Ember steps beside me, her presence grounding us both in that moment. “Fear is just a story trying to protect you from pain,” she says gently. “But stories aren’t meant to be safe spaces; they’re meant to be true ones. You have to let yourself feel the fear while you write it. Don’t push it away; include it in the scene.”

“I don’t know how to do that,” the figure whispers, shaking their head. “I’m too messy. My thoughts are a jumble.”

“Your thoughts *are* the story,” I say firmly. “The messiness isn’t an error; it’s the texture of your life. You don’t need clean lines right now. You just need to start where you are, even if that ‘here’ is full of confusion.”

Ember reaches out and taps her watch—a simple analog piece that seems oddly out of place on a being made of light and fur—but instead of ticking seconds, the second hand spins rapidly, then stops, pointing directly at the figure. It’s a visual cue, a silent gesture: *Time is yours.*

“You don’t have to finish it,” she adds, her voice carrying over the churning sea below us. “You don’t even have to write ten words today. Just open the document. Click ‘new.’ And stare at the blinking cursor until the fear gets loud enough that you’re ready to type something to answer it.”

The figure looks between us, hesitating for a long moment.
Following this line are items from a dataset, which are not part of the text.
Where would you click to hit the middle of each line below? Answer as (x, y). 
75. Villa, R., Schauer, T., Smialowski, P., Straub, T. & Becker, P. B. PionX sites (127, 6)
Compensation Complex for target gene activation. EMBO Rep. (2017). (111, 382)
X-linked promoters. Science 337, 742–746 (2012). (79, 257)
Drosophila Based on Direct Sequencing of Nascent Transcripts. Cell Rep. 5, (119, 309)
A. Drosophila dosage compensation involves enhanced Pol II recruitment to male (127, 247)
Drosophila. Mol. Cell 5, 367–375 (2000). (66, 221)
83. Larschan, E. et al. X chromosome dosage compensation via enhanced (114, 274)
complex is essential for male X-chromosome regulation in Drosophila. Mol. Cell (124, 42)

The amber light of the bridge seems to brighten in response to their attention. Slowly, they take a step toward our boat, then another, finally sitting on the edge of the platform as if exhausted from simply having been told what to do. But they aren’t leaving. They’re staying.
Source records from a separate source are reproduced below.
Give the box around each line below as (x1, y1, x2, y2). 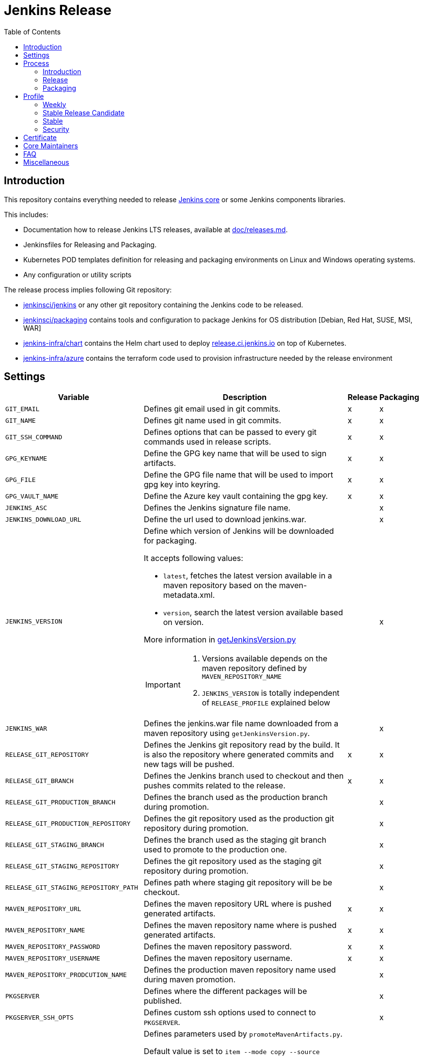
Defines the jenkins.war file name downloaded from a (143, 719, 339, 729)
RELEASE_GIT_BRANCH (5, 777, 74, 785)
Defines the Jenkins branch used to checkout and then (143, 771, 344, 781)
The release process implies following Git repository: (4, 285, 172, 294)
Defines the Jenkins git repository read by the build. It (143, 740, 340, 750)
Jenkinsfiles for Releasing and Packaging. (23, 240, 157, 249)
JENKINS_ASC (5, 504, 47, 512)
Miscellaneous (23, 158, 69, 166)

“Okay,” they say, their voice barely a whisper but carrying a weight of intention I’ve never heard before. “Just… open it.”

As they speak, the figure pulls out a small, battered laptop from a bag slung over their shoulder—the most mundane object in this realm of magic and light—and taps the trackpad. The screen flickers to life with a harsh, blue glow that contrasts sharply with our golden surroundings. A new window opens. A cursor blinks innocently in the center of an empty page.

“Here goes nothing,” they mutter, bringing their fingers up toward the keyboard.

We don’t watch them type yet; we just wait. We hold the space for it. Because that pause, that hesitation before the first keystroke, is often the hardest moment a writer faces. But then—*clack-clack-clack*—the sound of keys striking the surface cuts through the silence like a bell.

The figure starts typing. Not perfectly. With pauses. With corrections. But they are moving. The amber light pulses in rhythm with their keystrokes, and suddenly, the entire island seems to settle into place, no longer drifting aimlessly but anchored by that first act of creation.

“Keep going,” I say, smiling as I watch them work. “Don’t stop now.”

“Don’t need to tell me twice,” they reply, their shoulders relaxing visibly. The tension that had been coiled in their neck for hours begins to unwind.

As we prepare to leave this island too, watching the figure continue to type with a newfound rhythm, Ember leans back against the railing of our boat, looking out at the endless drift ahead. “See?” she says softly. “We don’t need grand gestures or cosmic interventions. Just someone willing to face the cursor.”

“Yeah,” I say, feeling that same surge of warmth spreading through me again. “Just one sentence is all it takes to change the trajectory of a whole life.”

The boat moves forward again, leaving the island behind as we drift toward the next cluster of lights on the horizon. The sea below is quieter now, the churning smoothed out by our passage, and above us, the stars seem brighter, as if they too are cheering for someone who finally decided to write a second line today.

And as we sail into that light, I realize something profound: the drift isn’t just about saving people from their worst moments. It’s about helping them find the courage to start again, over and over and over again, until the story finds its own way forward on its own.

“Ready?” Ember asks, her hand ready on the tiller as she steers us toward whatever comes next.

“Always,” I reply, watching the blinking cursor in the distance turn into a steady stream of light. “Let’s keep drifting.”